[Entries taken from a collection]
^^^^^^^^^^^^^^^^

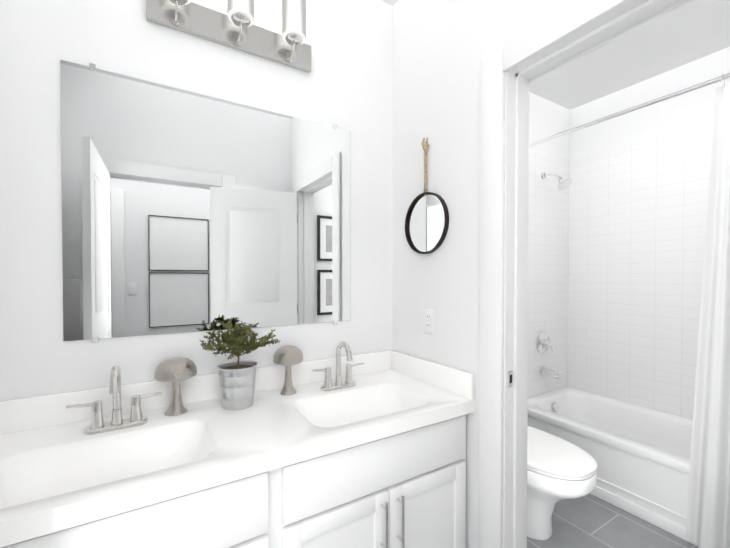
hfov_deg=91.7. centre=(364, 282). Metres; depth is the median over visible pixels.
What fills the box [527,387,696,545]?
bathtub
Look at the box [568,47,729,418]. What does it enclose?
tiled wall
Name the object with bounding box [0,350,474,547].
bathroom vanity
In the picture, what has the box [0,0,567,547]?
wall
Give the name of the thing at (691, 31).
ceiling
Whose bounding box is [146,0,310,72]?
sconce
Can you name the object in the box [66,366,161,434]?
faucet
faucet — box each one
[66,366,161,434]
[312,342,363,390]
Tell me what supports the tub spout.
attached to the tiled wall at (550, 209)
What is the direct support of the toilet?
on the floor
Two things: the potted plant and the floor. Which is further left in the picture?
the potted plant
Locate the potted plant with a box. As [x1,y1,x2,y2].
[199,319,280,409]
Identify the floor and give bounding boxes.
[527,494,697,547]
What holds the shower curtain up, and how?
hanging from the curtain rod
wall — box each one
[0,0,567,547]
[528,92,571,397]
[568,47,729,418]
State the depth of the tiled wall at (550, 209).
2.86 m
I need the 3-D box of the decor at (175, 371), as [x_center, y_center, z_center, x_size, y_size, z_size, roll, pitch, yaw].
[-0.674,0.367,1.263,0.136,0.195,0.136,0,1,-31]
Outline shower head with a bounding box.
[541,172,571,190]
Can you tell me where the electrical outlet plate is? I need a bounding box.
[424,308,434,334]
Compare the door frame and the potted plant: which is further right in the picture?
the door frame
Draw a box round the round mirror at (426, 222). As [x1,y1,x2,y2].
[405,138,448,253]
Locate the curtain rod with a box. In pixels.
[529,73,729,146]
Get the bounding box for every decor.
[154,357,196,415]
[273,345,302,394]
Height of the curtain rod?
0.052 m
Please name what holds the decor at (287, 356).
on the bathroom vanity
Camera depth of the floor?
1.85 m
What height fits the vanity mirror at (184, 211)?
0.950 m
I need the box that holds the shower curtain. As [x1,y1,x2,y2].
[685,74,729,547]
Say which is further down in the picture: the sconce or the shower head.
the shower head
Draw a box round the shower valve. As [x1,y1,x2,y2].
[536,332,553,352]
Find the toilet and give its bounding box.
[527,426,597,539]
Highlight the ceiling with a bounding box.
[381,0,729,109]
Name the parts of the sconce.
vanity light sconce shade
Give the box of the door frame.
[479,0,692,547]
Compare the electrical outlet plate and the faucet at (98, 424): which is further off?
the electrical outlet plate
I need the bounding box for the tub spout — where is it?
[540,366,561,378]
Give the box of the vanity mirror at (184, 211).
[60,59,350,342]
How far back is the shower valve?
2.80 m
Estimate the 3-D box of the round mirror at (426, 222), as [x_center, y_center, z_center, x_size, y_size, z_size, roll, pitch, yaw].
[0.278,-0.397,1.626,0.029,0.533,0.280,0,1,-31]

^^^^^^^^^^^^^^^^

## Exercise goal
Show all lines above containing "each".

## Result of this exercise
faucet — box each one
wall — box each one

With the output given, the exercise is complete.